• Exercise
Every line of the listing that holds the word "kiparstva" should be returned.

• Material to process
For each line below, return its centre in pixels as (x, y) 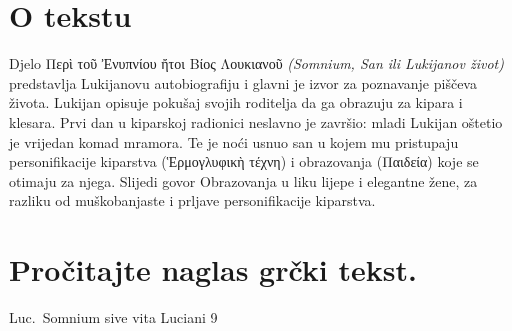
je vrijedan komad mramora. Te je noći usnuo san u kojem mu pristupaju (234, 141)
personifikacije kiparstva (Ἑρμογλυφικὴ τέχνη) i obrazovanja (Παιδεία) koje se (244, 161)
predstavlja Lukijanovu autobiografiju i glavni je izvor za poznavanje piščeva (243, 82)
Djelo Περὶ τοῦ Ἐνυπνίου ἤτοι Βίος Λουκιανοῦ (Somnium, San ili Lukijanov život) (256, 63)
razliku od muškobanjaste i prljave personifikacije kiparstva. (192, 200)
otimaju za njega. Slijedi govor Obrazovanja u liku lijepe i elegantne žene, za (243, 180)
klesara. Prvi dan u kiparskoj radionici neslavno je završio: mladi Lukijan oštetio (256, 121)
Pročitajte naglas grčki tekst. (213, 269)

• Worked solution
personifikacije kiparstva (Ἑρμογλυφικὴ τέχνη) i obrazovanja (Παιδεία) koje se (244, 161)
razliku od muškobanjaste i prljave personifikacije kiparstva. (192, 200)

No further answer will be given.